**INFORMATION GIVEN**
──────────────────────────────
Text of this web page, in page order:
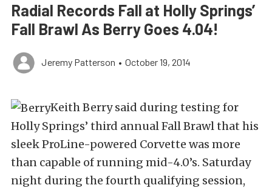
──────────────────────────────
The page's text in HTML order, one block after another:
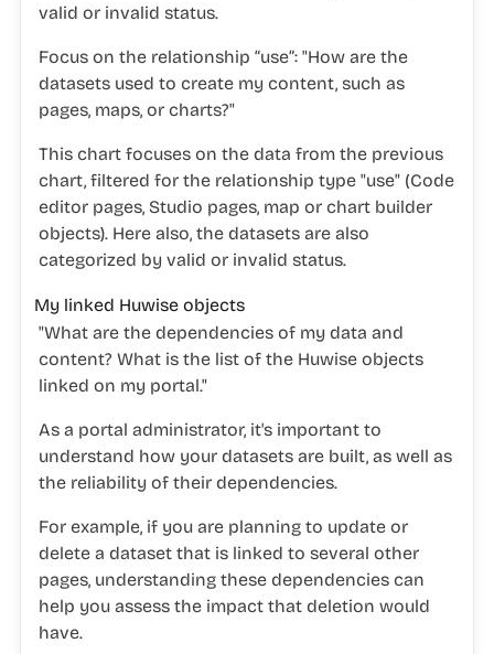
──────────────────────────────
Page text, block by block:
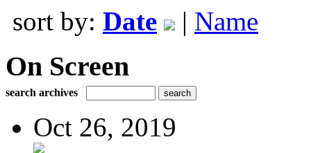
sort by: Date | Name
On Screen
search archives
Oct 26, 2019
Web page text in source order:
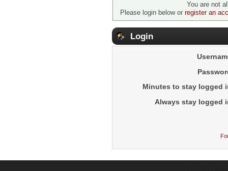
──────────────────────────────
**YOUR ASSIGNMENT**
Among the entries above, copy exactly the stretch from the line holding "Page text, block" through the line holding "Web page text", leaving out any pictures.

**RESPONSE FOR THIS EXERCISE**
Page text, block by block:
sort by: Date | Name
On Screen
search archives
Oct 26, 2019
Web page text in source order:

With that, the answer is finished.